Step 6: Model Tuning#
Once we have a good model, we perform hyperparameter tuning using techniques like Grid Search or Random Search.
from sklearn.model_selection import GridSearchCV
# Hyperparameter grid for XGBoost
param_grid = {
'n_estimators': [100, 200],
'max_depth': [3, 4, 5],
'learning_rate': [0.01, 0.1]
}
# Perform grid search
grid_search = GridSearchCV(estimator=xgb, param_grid=param_grid, cv=5, scoring='roc_auc', verbose=1)
grid_search.fit(X_train, y_train)
# Best parameters
print(grid_search.best_params_)
Fitting 5 folds for each of 12 candidates, totalling 60 fits
{'learning_rate': 0.01, 'max_depth': 5, 'n_estimators': 200}
Step 7: Handling Imbalanced Data#
Since churn is likely an imbalanced problem, we can address this by:
Oversampling the minority class (using SMOTE):
from imblearn.over_sampling import SMOTE
sm = SMOTE(random_state=42)
X_train_smote, y_train_smote = sm.fit_resample(X_train, y_train)
xgb = XGBClassifier()
xgb.fit(X_train_smote, y_train_smote)
xgb_pred_s = xgb.predict(X_test)
print(f"XGBoost ROC-AUC: {roc_auc_score(y_test, xgb_pred_s)}")
XGBoost ROC-AUC: 0.7482454687548522
Class weighting (in RandomForestClassifier or XGBoost):
rf = RandomForestClassifier(class_weight='balanced')
xgb = XGBClassifier(scale_pos_weight=(sum(y_train == 0) / sum(y_train == 1))) # For imbalanced datasets
xgb.fit(X_train, y_train)
xgb_pred_w = xgb.predict(X_test)
print(f"XGBoost ROC-AUC: {roc_auc_score(y_test, xgb_pred_w)}")
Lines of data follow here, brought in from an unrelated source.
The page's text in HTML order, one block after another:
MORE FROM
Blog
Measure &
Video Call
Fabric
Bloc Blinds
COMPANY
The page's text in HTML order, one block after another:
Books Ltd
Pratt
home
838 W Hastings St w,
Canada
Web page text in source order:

XGBoost ROC-AUC: 0.7476541554959786
Step 8: Model Deployment and Monitoring#
Once the model is trained and tested, we package it for deployment. Using a framework like Flask or FastAPI, we can serve the model predictions through an API.
from flask import Flask, request, jsonify
import pickle
# Load the trained model
with open('xgb_model.pkl', 'rb') as file:
model = pickle.load(file)
# Initialize Flask app
app = Flask(__name__)
@app.route('/predict', methods=['POST'])
def predict():
data = request.get_json(force=True)
prediction = model.predict([data['features']])
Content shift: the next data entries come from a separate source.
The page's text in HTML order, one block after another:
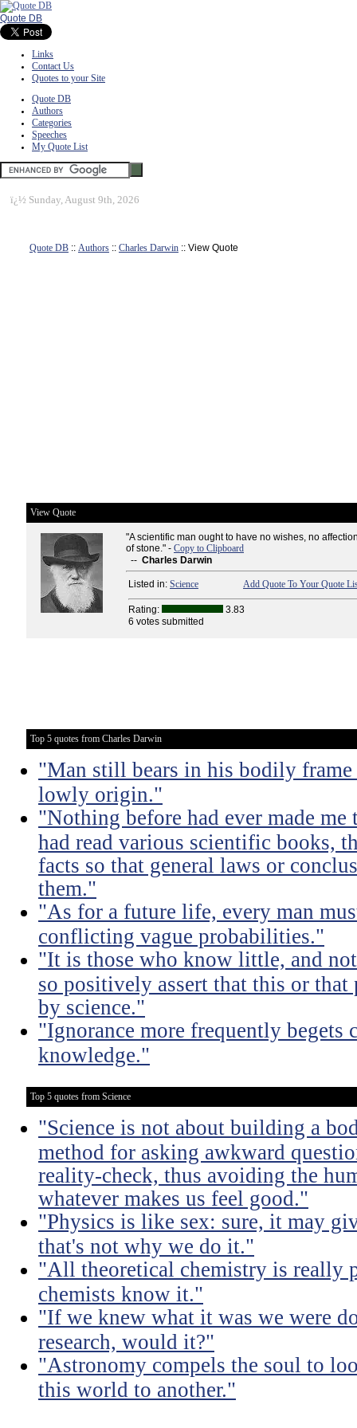
Quote DB
Links
Contact Us
Quotes to your Site
Quote DB
Authors
Categories
Speeches
My Quote List
ï¿½ Sunday, August 9th, 2026
Quote DB :: Authors :: Charles Darwin :: View Quote
View Quote
"A scientific man ought to have no wishes, no
of stone." - Copy to Clipboard
-- Charles Darwin
Listed in: Science Add Quote To Your Quote
Rating:
3.83
6 votes submitted
Top 5 quotes from Charles Darwin
"Man still bears in his bodily
lowly origin."
"Nothing before had ever made
had read various scientific books,
facts so that general laws or
them."
"As for a future life, every man
conflicting vague probabilities."
"It is those who know little, and
so positively assert that this or
by science."
"Ignorance more frequently begets
knowledge."
Top 5 quotes from Science
"Science is not about building a
method for asking awkward
reality-check, thus avoiding the
whatever makes us feel good."
"Physics is like sex: sure, it may
that's not why we do it."
"All theoretical chemistry is really
chemists know it."
"If we knew what it was we were
research, would it?"
"Astronomy compels the soul to
this world to another."

return jsonify({'prediction': int(prediction[0])})
if __name__ == '__main__':
app.run()
Finally, we monitor the model in production using key performance indicators (KPIs) such as accuracy drift or changes in the distribution of incoming data, ensuring the model continues to perform well.
Conclusion#
This pipeline outlines a complete approach for building a machine learning model, from data exploration to deployment. It demonstrates a real-world application that includes model tuning, handling imbalanced data, and ensuring deployment-ready code. This structure is typical of how a machine learning engineer would approach building a model end-to-end in a professional setting.